Sir Robert Clayton (1629–1707) was an English merchant banker, politician and Lord Mayor of London.

==Life==
Robert Clayton was born in Northamptonshire, England. He became an apprentice to his uncle, a London scrivener, where he met a fellow apprentice, Alderman John Morris. They became successful businessmen and established the bank, Clayton & Morris Co.

Clayton entered politics, representing London and Bletchingley alternately as a Whig between 1679 and his death in 1707.
He was knighted in 1671.
Clayton made a considerable fortune.
In 1697 he lent the king £30,000 to pay for the army.
In the mid-1650s Clayton purchased Brownsea Island and its castle.

He was president of the St Thomas' Hospital in London which was then located in the Borough. He employed Thomas Cartwright to rebuild the hospital and St Thomas Church nearby.

Robert Clayton was a member of the Scriveners and Drapers Company, an Alderman of Cheap Ward in the City of London (1670–1683), a Sheriff in 1671, Lord Mayor of London (1679–1680), a member of parliament for the City of London or Bletchingley for most of the years 1679 to 1707, Colonel of the Orange Regiment, London Trained Bands (various times, 1680–1702), President of the Honourable Artillery Company (1690–1703), Commissioner of the Customs (1689–1697), an Assistant to the Royal African Company (1672–1681) and a director of the Bank of England (1702–1707).
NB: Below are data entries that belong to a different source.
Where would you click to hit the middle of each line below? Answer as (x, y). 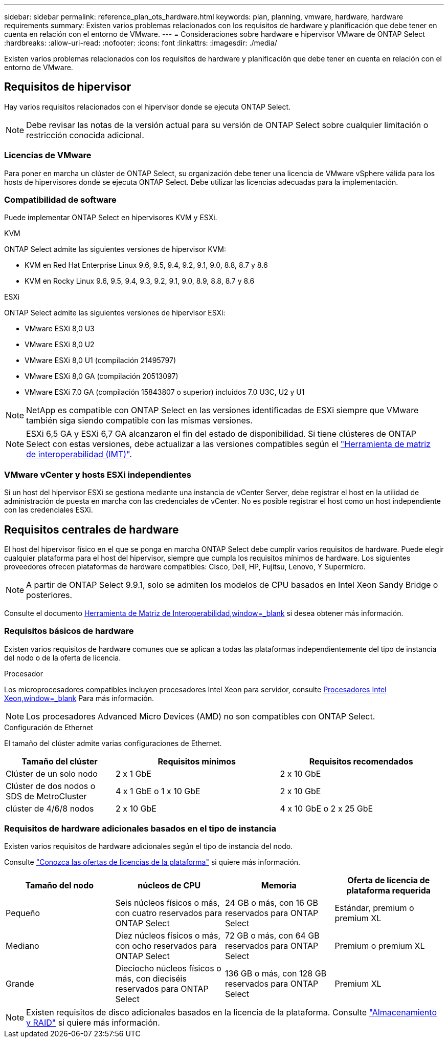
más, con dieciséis (151, 979)
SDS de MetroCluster (46, 796)
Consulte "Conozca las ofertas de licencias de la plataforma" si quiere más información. (152, 862)
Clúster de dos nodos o (51, 786)
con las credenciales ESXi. (49, 510)
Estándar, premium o (374, 908)
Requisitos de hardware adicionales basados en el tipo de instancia (140, 829)
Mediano (23, 946)
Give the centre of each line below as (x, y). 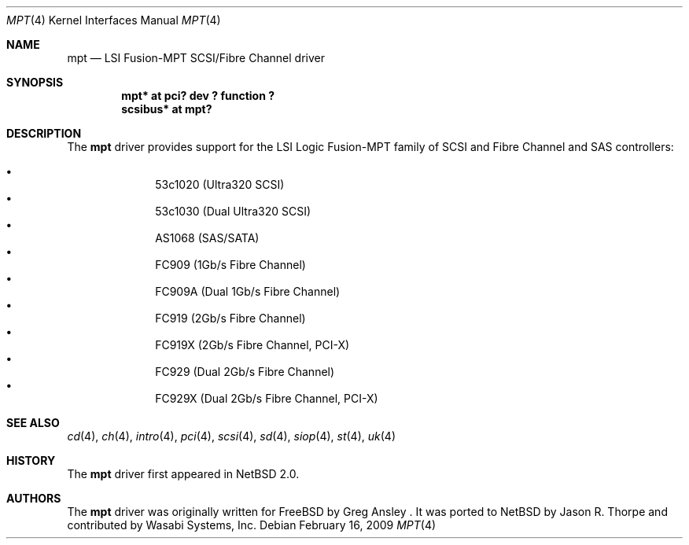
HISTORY (31, 460)
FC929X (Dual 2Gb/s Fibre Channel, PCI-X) (267, 398)
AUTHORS (34, 498)
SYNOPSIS (35, 82)
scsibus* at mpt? (167, 109)
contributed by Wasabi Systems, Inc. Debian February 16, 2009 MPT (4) (252, 525)
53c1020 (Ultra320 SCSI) (220, 184)
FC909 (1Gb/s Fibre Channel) (230, 265)
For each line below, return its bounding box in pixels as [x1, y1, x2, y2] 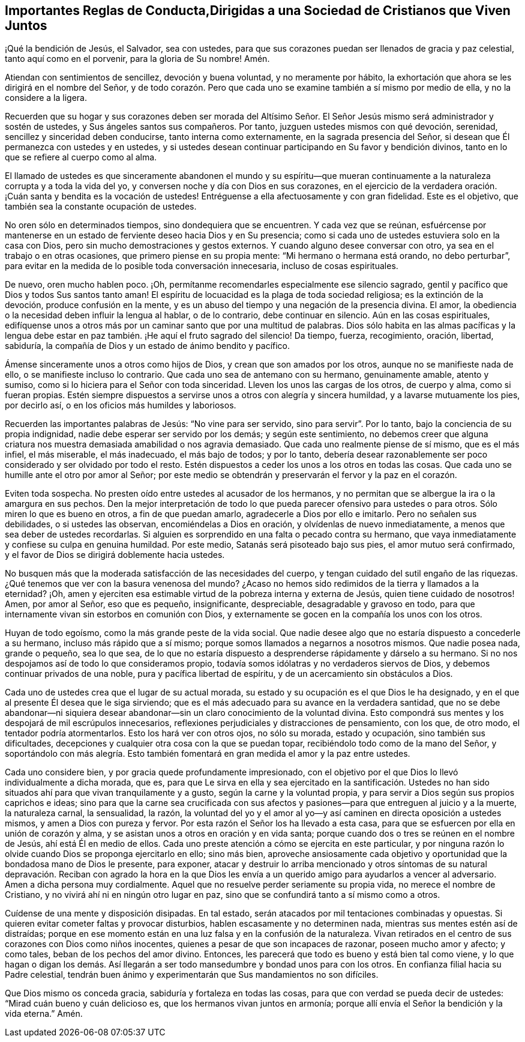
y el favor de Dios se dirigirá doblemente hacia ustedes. [5, 550, 225, 560]
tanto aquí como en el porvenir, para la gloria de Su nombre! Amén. [5, 53, 270, 64]
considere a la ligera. [5, 92, 87, 103]
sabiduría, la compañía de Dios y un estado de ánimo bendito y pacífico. [5, 341, 290, 351]
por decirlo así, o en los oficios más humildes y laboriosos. [5, 400, 236, 411]
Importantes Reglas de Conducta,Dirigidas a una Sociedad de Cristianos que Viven [5, 3, 511, 18]
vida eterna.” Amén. [5, 1008, 83, 1019]
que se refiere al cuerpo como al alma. [5, 152, 157, 163]
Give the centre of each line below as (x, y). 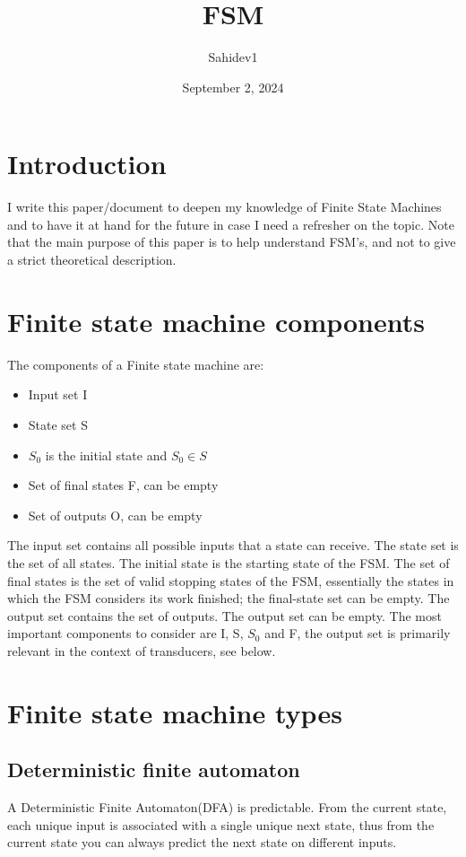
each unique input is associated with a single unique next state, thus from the (221, 824)
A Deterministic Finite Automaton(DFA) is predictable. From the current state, (227, 807)
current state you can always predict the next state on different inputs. (202, 842)
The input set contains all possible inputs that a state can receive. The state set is (233, 545)
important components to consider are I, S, (125, 633)
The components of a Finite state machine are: (136, 364)
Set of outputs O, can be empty (115, 515)
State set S (58, 424)

In the 1690s, Clayton was the head of the earliest known Freemason lodge entirely made-up of non-working masons in London.

== Links to slavery ==
As a member of the Court of Assistants to the Royal African Company, Clayton was essentially on the board of directors. The Royal African Company shipped more African slaves to the Americas than any other institution in the history of the Atlantic slave trade. Clayton married Martha Trott, who was the daughter of a Bermuda merchant, and also acted as Factor in Bermuda.

== Legacy ==
The tomb of Sir Robert and Lady Clayton is in St Mary's church, Bletchingley.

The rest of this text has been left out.